But a REAL ThinkPad, omit ThinkPad EDGE like fire, they are not ThinkPads.

REAL ThinkPads currently are (as of 2011Q4):

T Series 
X Series
W Series


----------



## alie (Nov 23, 2011)

I am going to choose either ThinkPad X220, X1 or X120e


----------



## Carpetsmoker (Nov 23, 2011)

The X120e is a netbook, not a notebook, so be aware of the performance loss.

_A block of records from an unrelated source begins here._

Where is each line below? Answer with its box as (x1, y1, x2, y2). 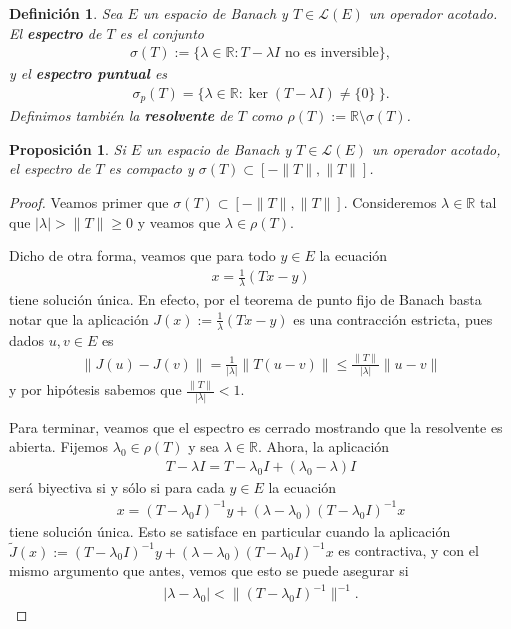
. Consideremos (343, 192, 437, 213)
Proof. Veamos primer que (9, 192, 169, 213)
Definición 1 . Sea (9, 3, 123, 23)
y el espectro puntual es (9, 63, 168, 84)
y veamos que (137, 211, 221, 232)
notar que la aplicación (9, 308, 149, 329)
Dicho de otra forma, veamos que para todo (9, 245, 276, 266)
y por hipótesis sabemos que (9, 379, 182, 400)
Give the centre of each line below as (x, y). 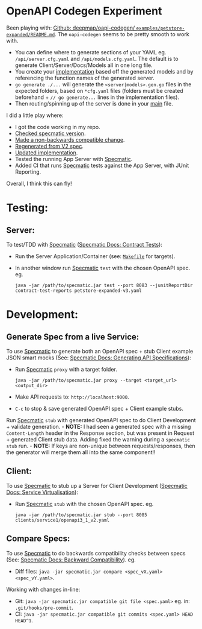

The X1 looks Ok at first glance, but it looks like they mangled the keyboard


----------



## vermaden (Nov 24, 2011)

Carpetsmoker said:
			
		

> The X1 looks Ok at first glance, but it looks like they mangled the keyboard



The X1 seem to be the X300/X301 successor, at least Lenovo tries to brand it as something like that, unfortunately, the new ThinkPad EDGE (read, not true ThinkPad) like keyboard makes it almost no different then a 'casual laptop' ...


----------



## alie (Nov 24, 2011)

I just checked CNET and they gives good rating for X1 hmmmm. Do you guys believe CNET ?


----------



## vans9 (Nov 29, 2011)

Seems you look for 'ultrabook', but those Dells are quite large. Any way I want to warn you (if you don't know this) about Nvidia's in current notebooks: most are Optimus one. And Optimus don't work with anything except Windows.
Sandy bridge graphics support is a work in progress. So, until (http://wiki.freebsd.org/Intel_GPU) is integrated into the main branch, you have to do little manual pathing or use VESA. Btw, patches seem to be rather stable by this time.


----------



## alie (Dec 1, 2011)

So hard to find good laptop that is compatible with FreeBSD 9 nowadays since most of them have intel HD3000. I am always having issue with GPU


----------